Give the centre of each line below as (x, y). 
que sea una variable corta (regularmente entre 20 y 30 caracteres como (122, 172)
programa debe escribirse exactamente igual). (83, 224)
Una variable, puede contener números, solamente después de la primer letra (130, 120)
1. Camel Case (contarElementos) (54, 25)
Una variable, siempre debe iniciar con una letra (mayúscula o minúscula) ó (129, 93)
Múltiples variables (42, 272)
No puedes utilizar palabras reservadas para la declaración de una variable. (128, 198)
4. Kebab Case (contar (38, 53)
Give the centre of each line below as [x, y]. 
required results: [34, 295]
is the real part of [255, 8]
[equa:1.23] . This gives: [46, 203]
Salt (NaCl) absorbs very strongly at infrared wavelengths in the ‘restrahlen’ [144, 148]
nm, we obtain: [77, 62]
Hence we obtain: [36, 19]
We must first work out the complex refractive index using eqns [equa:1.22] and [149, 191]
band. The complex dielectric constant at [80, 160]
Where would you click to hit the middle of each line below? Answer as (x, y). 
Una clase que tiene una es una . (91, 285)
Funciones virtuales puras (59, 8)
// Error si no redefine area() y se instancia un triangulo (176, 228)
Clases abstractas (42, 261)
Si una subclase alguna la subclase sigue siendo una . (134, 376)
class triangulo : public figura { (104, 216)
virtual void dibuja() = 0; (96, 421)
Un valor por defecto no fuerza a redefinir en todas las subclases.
----
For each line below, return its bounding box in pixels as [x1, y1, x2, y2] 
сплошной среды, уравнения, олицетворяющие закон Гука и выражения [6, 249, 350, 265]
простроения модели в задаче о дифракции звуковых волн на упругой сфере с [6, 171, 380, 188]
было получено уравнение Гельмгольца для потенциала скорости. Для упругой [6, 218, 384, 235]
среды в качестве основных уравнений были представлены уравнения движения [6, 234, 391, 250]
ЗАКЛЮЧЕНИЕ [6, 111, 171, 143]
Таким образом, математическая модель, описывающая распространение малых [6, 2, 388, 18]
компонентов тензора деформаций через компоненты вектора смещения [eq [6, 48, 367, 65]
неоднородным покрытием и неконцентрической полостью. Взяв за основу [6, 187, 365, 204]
----
# The problem
Search the data above for the string "below" and return every line that has it.

# Completed exercise
Give the centre of each line below as (x, y). 
Give the centre of each line below as [x, y]. 
Where would you click to hit the middle of each line below? Answer as (x, y). 
For each line below, return its bounding box in pixels as [x1, y1, x2, y2] 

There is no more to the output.